WORK TO COMPLETE: Output must match the data below exactly from its first line through the line that contains "member function returning the postion", with no other line.

Recorded data:

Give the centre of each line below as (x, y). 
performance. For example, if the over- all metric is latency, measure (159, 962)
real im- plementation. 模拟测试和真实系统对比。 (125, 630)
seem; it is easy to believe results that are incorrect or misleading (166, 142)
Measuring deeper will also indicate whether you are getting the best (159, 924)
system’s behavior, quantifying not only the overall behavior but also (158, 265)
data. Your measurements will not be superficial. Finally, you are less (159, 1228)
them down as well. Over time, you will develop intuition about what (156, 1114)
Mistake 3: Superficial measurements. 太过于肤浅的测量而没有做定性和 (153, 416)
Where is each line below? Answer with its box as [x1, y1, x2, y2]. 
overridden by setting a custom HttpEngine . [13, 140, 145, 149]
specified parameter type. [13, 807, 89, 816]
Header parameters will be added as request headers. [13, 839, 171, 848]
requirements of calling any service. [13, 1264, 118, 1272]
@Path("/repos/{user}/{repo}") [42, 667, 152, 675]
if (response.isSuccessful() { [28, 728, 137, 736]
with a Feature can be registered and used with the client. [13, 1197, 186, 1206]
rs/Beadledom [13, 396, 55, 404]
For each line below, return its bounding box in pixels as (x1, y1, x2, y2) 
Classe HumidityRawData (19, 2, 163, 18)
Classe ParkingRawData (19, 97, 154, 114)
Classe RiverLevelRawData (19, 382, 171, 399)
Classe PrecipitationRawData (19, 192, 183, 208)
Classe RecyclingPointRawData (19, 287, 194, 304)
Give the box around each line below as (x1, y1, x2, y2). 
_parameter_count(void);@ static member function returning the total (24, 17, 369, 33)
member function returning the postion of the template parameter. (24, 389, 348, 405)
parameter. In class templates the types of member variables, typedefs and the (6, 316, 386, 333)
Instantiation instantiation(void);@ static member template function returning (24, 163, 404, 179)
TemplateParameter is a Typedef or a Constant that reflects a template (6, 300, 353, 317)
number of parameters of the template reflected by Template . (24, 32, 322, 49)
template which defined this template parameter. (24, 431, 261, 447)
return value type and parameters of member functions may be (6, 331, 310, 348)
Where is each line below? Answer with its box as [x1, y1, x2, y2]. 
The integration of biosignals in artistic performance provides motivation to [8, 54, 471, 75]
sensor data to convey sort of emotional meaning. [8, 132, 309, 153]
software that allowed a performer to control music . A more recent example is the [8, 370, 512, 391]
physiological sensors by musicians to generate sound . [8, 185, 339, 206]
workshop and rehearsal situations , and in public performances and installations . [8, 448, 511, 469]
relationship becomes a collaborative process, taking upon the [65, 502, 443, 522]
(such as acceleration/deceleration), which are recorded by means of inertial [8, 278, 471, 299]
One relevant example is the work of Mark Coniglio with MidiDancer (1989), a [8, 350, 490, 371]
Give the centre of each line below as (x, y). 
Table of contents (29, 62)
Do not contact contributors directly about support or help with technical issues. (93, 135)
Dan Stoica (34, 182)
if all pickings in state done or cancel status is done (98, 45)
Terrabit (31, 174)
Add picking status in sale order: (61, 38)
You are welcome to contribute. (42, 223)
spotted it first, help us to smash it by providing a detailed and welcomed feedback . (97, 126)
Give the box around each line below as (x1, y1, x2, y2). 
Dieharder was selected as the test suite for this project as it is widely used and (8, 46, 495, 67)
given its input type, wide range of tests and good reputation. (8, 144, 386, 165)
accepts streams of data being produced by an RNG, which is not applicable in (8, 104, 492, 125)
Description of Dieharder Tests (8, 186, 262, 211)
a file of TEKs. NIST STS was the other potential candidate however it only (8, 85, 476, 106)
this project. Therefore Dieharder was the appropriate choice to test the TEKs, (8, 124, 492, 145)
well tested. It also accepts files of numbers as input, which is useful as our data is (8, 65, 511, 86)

RESPONSE TO THIS TASK:
Give the centre of each line below as (x, y). 
performance. For example, if the over- all metric is latency, measure (159, 962)
real im- plementation. 模拟测试和真实系统对比。 (125, 630)
seem; it is easy to believe results that are incorrect or misleading (166, 142)
Measuring deeper will also indicate whether you are getting the best (159, 924)
system’s behavior, quantifying not only the overall behavior but also (158, 265)
data. Your measurements will not be superficial. Finally, you are less (159, 1228)
them down as well. Over time, you will develop intuition about what (156, 1114)
Mistake 3: Superficial measurements. 太过于肤浅的测量而没有做定性和 (153, 416)
Where is each line below? Answer with its box as [x1, y1, x2, y2]. 
overridden by setting a custom HttpEngine . [13, 140, 145, 149]
specified parameter type. [13, 807, 89, 816]
Header parameters will be added as request headers. [13, 839, 171, 848]
requirements of calling any service. [13, 1264, 118, 1272]
@Path("/repos/{user}/{repo}") [42, 667, 152, 675]
if (response.isSuccessful() { [28, 728, 137, 736]
with a Feature can be registered and used with the client. [13, 1197, 186, 1206]
rs/Beadledom [13, 396, 55, 404]
For each line below, return its bounding box in pixels as (x1, y1, x2, y2) 
Classe HumidityRawData (19, 2, 163, 18)
Classe ParkingRawData (19, 97, 154, 114)
Classe RiverLevelRawData (19, 382, 171, 399)
Classe PrecipitationRawData (19, 192, 183, 208)
Classe RecyclingPointRawData (19, 287, 194, 304)
Give the box around each line below as (x1, y1, x2, y2). 
_parameter_count(void);@ static member function returning the total (24, 17, 369, 33)
member function returning the postion of the template parameter. (24, 389, 348, 405)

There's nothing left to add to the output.